SOURCE DATA:
○ ○ ○ ○ ○ ○ ○

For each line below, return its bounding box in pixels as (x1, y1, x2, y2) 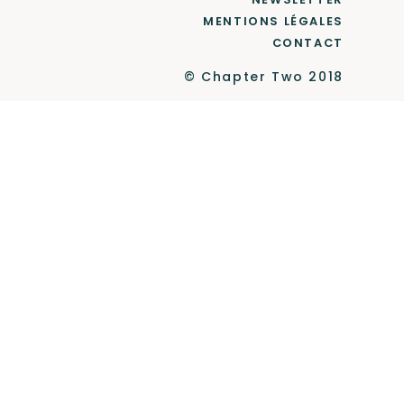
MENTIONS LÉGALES (203, 14, 344, 30)
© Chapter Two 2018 (184, 68, 344, 87)
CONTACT (271, 35, 344, 51)
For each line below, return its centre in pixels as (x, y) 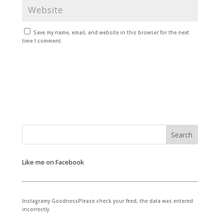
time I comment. (42, 41)
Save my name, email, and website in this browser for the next (111, 32)
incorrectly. (36, 209)
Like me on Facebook (53, 162)
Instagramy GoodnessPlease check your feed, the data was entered (107, 201)
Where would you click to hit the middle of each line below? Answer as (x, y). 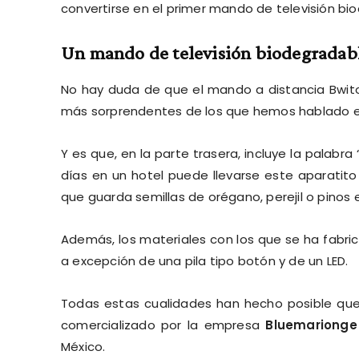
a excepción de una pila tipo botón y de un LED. (205, 260)
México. (83, 346)
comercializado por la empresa (163, 325)
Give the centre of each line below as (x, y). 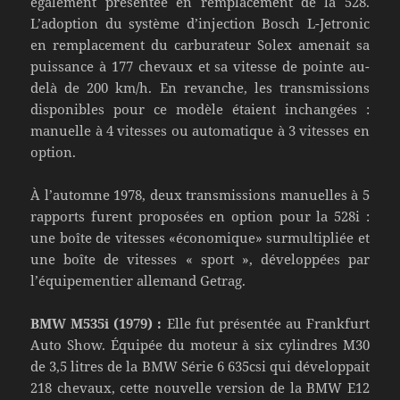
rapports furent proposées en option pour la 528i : (200, 216)
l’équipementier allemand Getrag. (138, 280)
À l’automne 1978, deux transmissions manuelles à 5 (200, 194)
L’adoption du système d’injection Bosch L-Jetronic (200, 23)
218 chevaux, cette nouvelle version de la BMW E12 (200, 387)
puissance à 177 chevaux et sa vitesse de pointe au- (200, 66)
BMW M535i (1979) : (96, 323)
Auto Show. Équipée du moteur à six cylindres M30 (200, 344)
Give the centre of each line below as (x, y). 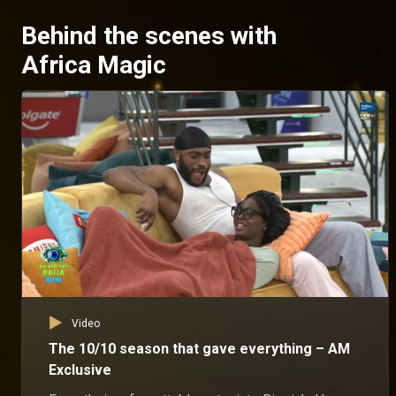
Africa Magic (94, 65)
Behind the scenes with (149, 36)
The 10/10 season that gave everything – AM (199, 348)
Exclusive (80, 369)
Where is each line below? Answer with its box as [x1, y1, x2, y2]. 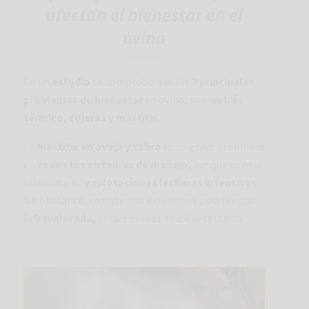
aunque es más [194, 157, 262, 172]
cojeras [69, 110, 108, 125]
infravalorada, [23, 211, 96, 226]
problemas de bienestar [23, 92, 143, 107]
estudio [52, 74, 90, 89]
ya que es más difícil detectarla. [96, 211, 243, 226]
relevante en [23, 175, 85, 190]
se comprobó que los [90, 74, 192, 89]
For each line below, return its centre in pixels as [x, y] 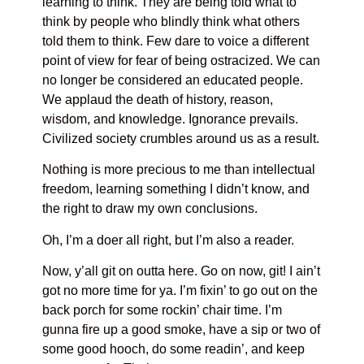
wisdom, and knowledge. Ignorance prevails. [171, 119]
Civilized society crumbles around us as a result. [181, 138]
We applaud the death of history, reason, [158, 99]
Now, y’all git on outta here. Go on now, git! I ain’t [182, 271]
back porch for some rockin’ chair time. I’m [162, 310]
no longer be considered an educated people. [173, 80]
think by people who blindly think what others [171, 21]
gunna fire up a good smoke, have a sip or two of [182, 329]
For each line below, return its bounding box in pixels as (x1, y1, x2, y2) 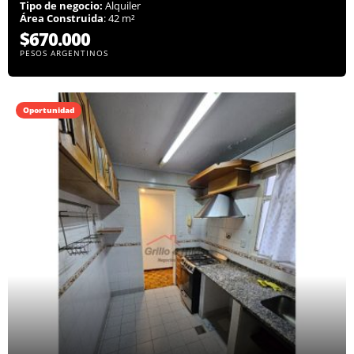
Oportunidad (23, 104, 74, 116)
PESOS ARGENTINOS (20, 47, 108, 59)
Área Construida (20, 11, 104, 26)
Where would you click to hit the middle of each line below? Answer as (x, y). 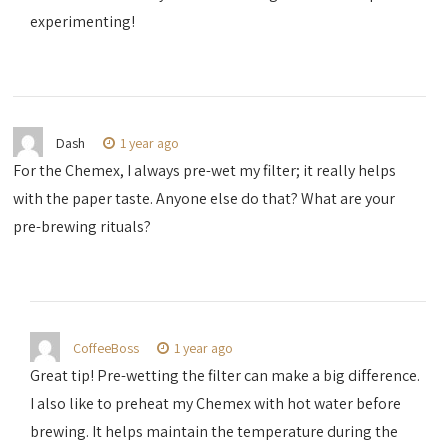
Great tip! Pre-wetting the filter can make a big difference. (225, 376)
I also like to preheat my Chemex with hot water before (216, 404)
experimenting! (83, 22)
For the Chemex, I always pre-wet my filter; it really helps (205, 171)
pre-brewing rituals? (82, 227)
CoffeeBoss (106, 348)
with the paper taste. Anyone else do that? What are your (204, 199)
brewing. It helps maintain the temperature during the (214, 432)
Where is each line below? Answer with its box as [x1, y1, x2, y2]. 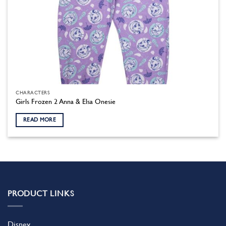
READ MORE [23, 117, 56, 124]
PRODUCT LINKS [8, 189, 74, 199]
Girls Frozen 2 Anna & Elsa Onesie [16, 97, 116, 106]
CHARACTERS [16, 89, 50, 95]
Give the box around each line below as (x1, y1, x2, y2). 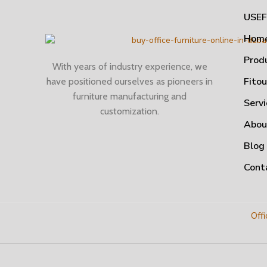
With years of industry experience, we (52, 60, 207, 72)
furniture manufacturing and (73, 90, 187, 102)
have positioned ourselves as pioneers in (46, 75, 213, 87)
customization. (100, 105, 159, 117)
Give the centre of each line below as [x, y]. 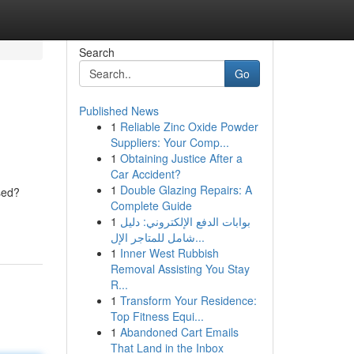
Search [96, 52]
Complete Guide [151, 205]
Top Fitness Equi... [157, 316]
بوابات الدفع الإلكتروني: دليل [185, 221]
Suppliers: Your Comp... [169, 142]
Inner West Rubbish [169, 253]
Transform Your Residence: [188, 300]
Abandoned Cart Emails [179, 332]
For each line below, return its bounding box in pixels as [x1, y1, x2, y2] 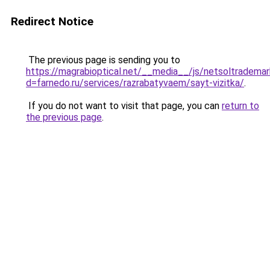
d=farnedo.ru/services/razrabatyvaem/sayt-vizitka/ [26, 77, 244, 89]
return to [222, 100, 259, 111]
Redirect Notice [11, 14, 93, 28]
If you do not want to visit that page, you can [26, 100, 222, 111]
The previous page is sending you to [26, 54, 180, 66]
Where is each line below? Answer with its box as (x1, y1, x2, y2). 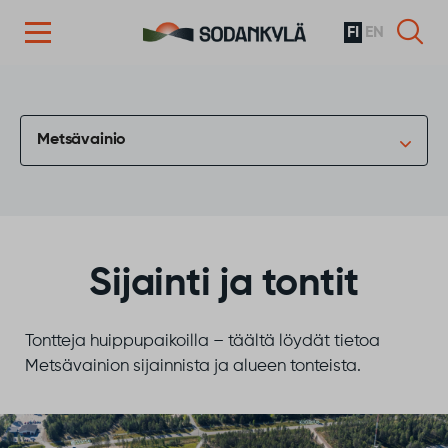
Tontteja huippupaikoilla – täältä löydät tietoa (25, 333, 380, 350)
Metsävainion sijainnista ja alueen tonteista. (25, 358, 361, 375)
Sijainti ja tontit (89, 265, 359, 304)
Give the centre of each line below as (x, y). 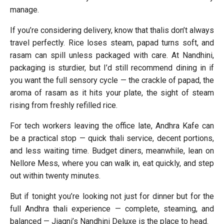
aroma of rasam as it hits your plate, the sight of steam (112, 92)
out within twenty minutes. (55, 175)
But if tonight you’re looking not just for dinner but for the (112, 196)
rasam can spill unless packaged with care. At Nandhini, (112, 55)
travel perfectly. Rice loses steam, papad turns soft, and (112, 42)
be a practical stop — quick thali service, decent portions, (112, 138)
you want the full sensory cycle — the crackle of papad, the (112, 80)
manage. (24, 9)
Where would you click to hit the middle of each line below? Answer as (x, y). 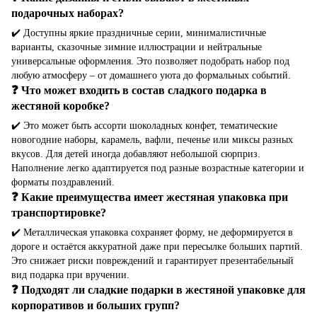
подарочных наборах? (68, 13)
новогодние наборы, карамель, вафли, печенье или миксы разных (152, 140)
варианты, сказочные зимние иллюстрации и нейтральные (137, 47)
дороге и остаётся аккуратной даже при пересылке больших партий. (157, 247)
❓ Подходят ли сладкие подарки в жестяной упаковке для (158, 290)
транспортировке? (59, 213)
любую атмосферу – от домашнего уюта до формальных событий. (151, 76)
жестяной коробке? (60, 106)
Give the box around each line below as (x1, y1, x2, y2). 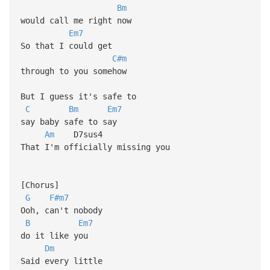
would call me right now (20, 15, 131, 25)
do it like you (20, 230, 88, 240)
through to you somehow (20, 66, 127, 76)
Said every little (20, 256, 107, 266)
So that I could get (20, 40, 112, 51)
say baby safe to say (20, 116, 117, 127)
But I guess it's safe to (20, 91, 136, 101)
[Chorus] (20, 180, 59, 190)
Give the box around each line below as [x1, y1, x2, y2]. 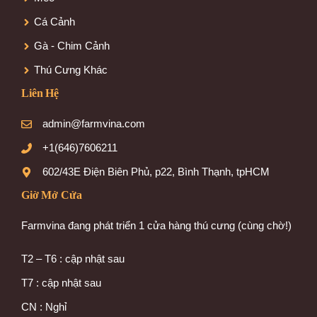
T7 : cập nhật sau [21, 276, 101, 289]
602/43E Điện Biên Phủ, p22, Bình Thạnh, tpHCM [42, 166, 270, 178]
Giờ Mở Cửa [21, 189, 82, 201]
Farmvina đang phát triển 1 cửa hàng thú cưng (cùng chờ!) [21, 219, 292, 231]
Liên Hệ [21, 87, 59, 99]
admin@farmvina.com [42, 117, 145, 129]
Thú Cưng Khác [34, 64, 108, 76]
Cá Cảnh [34, 16, 75, 28]
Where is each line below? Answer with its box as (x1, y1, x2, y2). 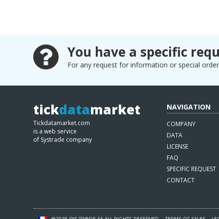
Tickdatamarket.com (33, 119, 90, 127)
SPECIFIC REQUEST (167, 165, 217, 173)
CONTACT (167, 176, 195, 184)
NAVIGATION (167, 102, 211, 111)
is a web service (33, 127, 77, 135)
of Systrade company (33, 135, 92, 144)
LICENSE (167, 142, 189, 151)
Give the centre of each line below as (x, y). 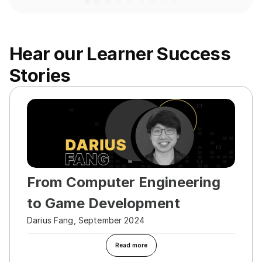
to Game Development (104, 203)
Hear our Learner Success (120, 54)
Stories (40, 75)
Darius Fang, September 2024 (86, 220)
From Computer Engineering (124, 182)
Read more (131, 245)
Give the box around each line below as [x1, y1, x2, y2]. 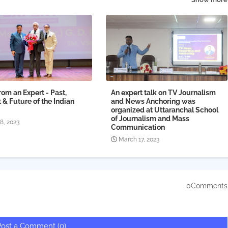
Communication [110, 123, 165, 132]
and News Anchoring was [110, 97, 195, 106]
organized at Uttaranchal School [110, 106, 218, 115]
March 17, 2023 [118, 136, 159, 144]
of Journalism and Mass [110, 115, 189, 123]
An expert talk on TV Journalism [110, 89, 216, 97]
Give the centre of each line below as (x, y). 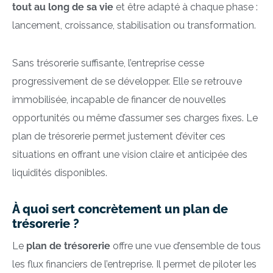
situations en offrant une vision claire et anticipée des (130, 154)
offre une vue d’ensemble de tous (186, 246)
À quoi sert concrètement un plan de (120, 209)
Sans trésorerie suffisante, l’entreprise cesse (108, 63)
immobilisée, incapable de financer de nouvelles (119, 99)
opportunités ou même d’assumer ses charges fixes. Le (135, 118)
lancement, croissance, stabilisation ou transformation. (134, 25)
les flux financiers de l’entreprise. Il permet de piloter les (134, 264)
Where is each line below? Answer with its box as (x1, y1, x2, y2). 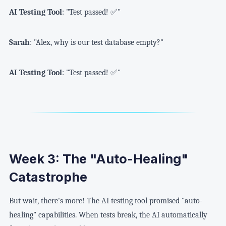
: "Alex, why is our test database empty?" (29, 38, 163, 47)
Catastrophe (9, 169, 87, 185)
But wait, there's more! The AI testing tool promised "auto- (9, 196, 202, 205)
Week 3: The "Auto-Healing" (9, 151, 188, 166)
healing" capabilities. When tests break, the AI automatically (9, 210, 207, 219)
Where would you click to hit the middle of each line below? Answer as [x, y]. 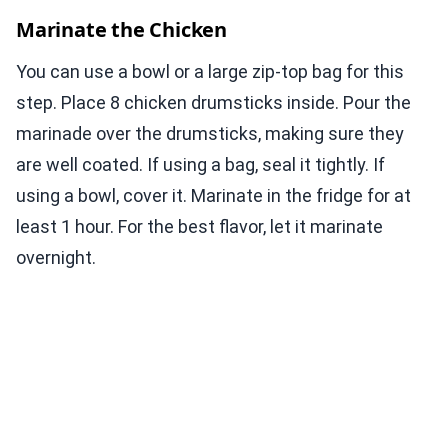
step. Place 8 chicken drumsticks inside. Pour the [213, 103]
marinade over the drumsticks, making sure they [210, 134]
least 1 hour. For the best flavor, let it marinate [199, 227]
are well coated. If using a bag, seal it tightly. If [200, 165]
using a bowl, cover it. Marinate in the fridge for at [213, 196]
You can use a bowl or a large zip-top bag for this [210, 72]
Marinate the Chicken [121, 30]
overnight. [56, 258]
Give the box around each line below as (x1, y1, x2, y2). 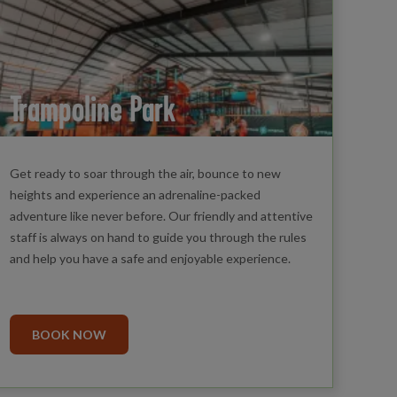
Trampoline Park (9, 89, 175, 129)
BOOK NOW (31, 327, 106, 343)
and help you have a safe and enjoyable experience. (9, 251, 291, 267)
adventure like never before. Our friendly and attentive (9, 208, 313, 224)
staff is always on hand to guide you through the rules (9, 230, 307, 245)
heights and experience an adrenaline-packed (9, 187, 261, 203)
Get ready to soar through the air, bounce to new (9, 166, 281, 182)

○ ○ ○ ○ ○ ○ ○

Only an exact reproduction of the lines from the one with "heights and experience" to the end of the listing is expected.

heights and experience an adrenaline-packed (9, 187, 261, 203)
Get ready to soar through the air, bounce to new (9, 166, 281, 182)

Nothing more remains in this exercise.